Emergence of Phonemic, Syntactic, and Semantic Representations in Artificial Neural Networks
Pierre Orhan, Pablo Diego-Sim\'on, Emmnanuel Chemla, Yair Lakretz, Yves Boubenec, Jean-R\'emi King

TL;DR
This study demonstrates that artificial neural networks develop phonemic, lexical, and syntactic representations in a sequence during training, mirroring aspects of human language acquisition but requiring significantly more data.
Contribution
It provides a unifying computational framework showing how neural representations of language structures emerge in artificial networks over training.
Findings
Neural activations form structured subspaces representing language features.
Language representations emerge in a sequence during training.

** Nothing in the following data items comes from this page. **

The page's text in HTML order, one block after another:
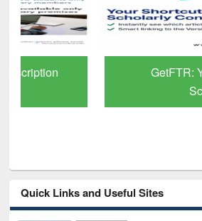
GetFTR: Your Shortcut
Scholarly
Quick Links and Useful Sites
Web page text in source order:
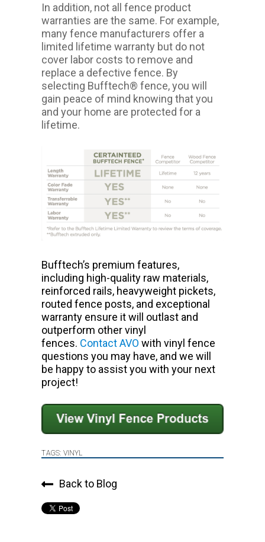
In addition, not all fence product
warranties are the same. For example,
many fence manufacturers offer a
limited lifetime warranty but do not
cover labor costs to remove and
replace a defective fence. By
selecting Bufftech® fence, you will
gain peace of mind knowing that you
and your home are protected for a
lifetime.
Bufftech’s premium features,
including high-quality raw materials,
reinforced rails, heavyweight pickets,
routed fence posts, and exceptional
warranty ensure it will outlast and
outperform other vinyl
fences. Contact AVO with vinyl fence
questions you may have, and we will
be happy to assist you with your next
project!
TAGS: VINYL
Back to Blog
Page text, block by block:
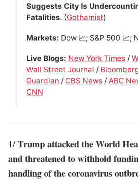
Suggests City Is
Fatalities. (Gothamist)
Markets: Dow 📈; S&P 500 📈;
Live Blogs: New York Times/
Wall Street Journal /
Guardian / CBS News/ ABC
CNN
1/Trump attacked the World
and threatened to withhold
handling of the coronavirus
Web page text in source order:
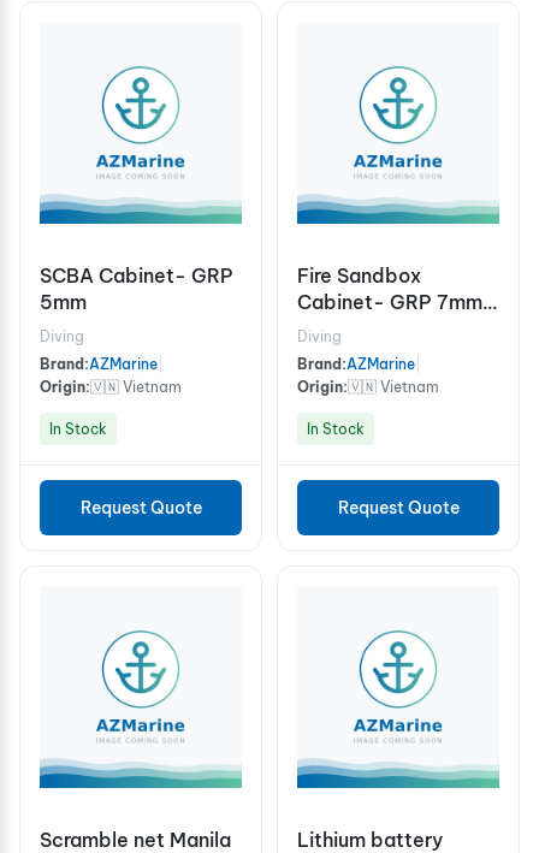
SCBA Cabinet- GRP
5mm
Diving
Brand:AZMarine
Origin:🇻🇳 Vietnam
In Stock
Request Quote
Fire Sandbox
Cabinet- GRP 7mm
1000x800x500mm
Diving
Brand:AZMarine
Origin:🇻🇳 Vietnam
In Stock
Request Quote
Scramble net Manila
Lithium battery
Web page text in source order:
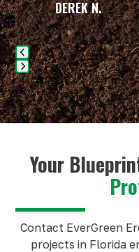
navigation
buttons
DEREK N.
Press
escape
to
theYour
Contact EverGreen
projects in Florida
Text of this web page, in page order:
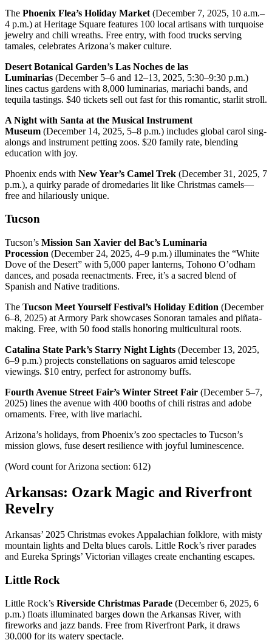
The Phoenix Flea’s Holiday Market (December 7, 2025, 10 a.m.–
4 p.m.) at Heritage Square features 100 local artisans with turquoise
jewelry and chili wreaths. Free entry, with food trucks serving
tamales, celebrates Arizona’s maker culture.
Desert Botanical Garden’s Las Noches de las
Luminarias (December 5–6 and 12–13, 2025, 5:30–9:30 p.m.)
lines cactus gardens with 8,000 luminarias, mariachi bands, and
tequila tastings. $40 tickets sell out fast for this romantic, starlit stroll.
A Night with Santa at the Musical Instrument
Museum (December 14, 2025, 5–8 p.m.) includes global carol sing-
alongs and instrument petting zoos. $20 family rate, blending
education with joy.
Phoenix ends with New Year’s Camel Trek (December 31, 2025, 7
p.m.), a quirky parade of dromedaries lit like Christmas camels—
free and hilariously unique.
Tucson
Tucson’s Mission San Xavier del Bac’s Luminaria
Procession (December 24, 2025, 4–9 p.m.) illuminates the “White
Dove of the Desert” with 5,000 paper lanterns, Tohono O’odham
dances, and posada reenactments. Free, it’s a sacred blend of
Spanish and Native traditions.
The Tucson Meet Yourself Festival’s Holiday Edition (December
6–8, 2025) at Armory Park showcases Sonoran tamales and piñata-
making. Free, with 50 food stalls honoring multicultural roots.
Catalina State Park’s Starry Night Lights (December 13, 2025,
6–9 p.m.) projects constellations on saguaros amid telescope
viewings. $10 entry, perfect for astronomy buffs.
Fourth Avenue Street Fair’s Winter Street Fair (December 5–7,
2025) lines the avenue with 400 booths of chili ristras and adobe
ornaments. Free, with live mariachi.
Arizona’s holidays, from Phoenix’s zoo spectacles to Tucson’s
mission glows, fuse desert resilience with joyful luminescence.
(Word count for Arizona section: 612)
Arkansas: Ozark Magic and Riverfront
Revelry
Arkansas’ 2025 Christmas evokes Appalachian folklore, with misty
mountain lights and Delta blues carols. Little Rock’s river parades
and Eureka Springs’ Victorian villages create enchanting escapes.
Little Rock
Little Rock’s Riverside Christmas Parade (December 6, 2025, 6
p.m.) floats illuminated barges down the Arkansas River, with
fireworks and jazz bands. Free from Riverfront Park, it draws
30,000 for its watery spectacle.
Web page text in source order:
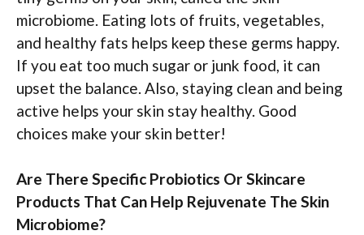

Significant data is needed for these representations to develop.
Abstract
During language acquisition, children successively learn to categorize phonemes, identify words, and combine them with syntax to form new meaning. While the development of this behavior is well characterized, we still lack a unifying computational framework to explain its underlying neural representations. Here, we investigate whether and when phonemic, lexical, and syntactic representations emerge in the activations of artificial neural networks during their training. Our results show that both speech- and text-based models follow a sequence of learning stages: during training, their neural activations successively build subspaces, where the geometry of the neural activations represents phonemic, lexical, and syntactic structure. While this developmental trajectory qualitatively relates to children's, it is quantitatively different: These algorithms indeed require two to four orders of…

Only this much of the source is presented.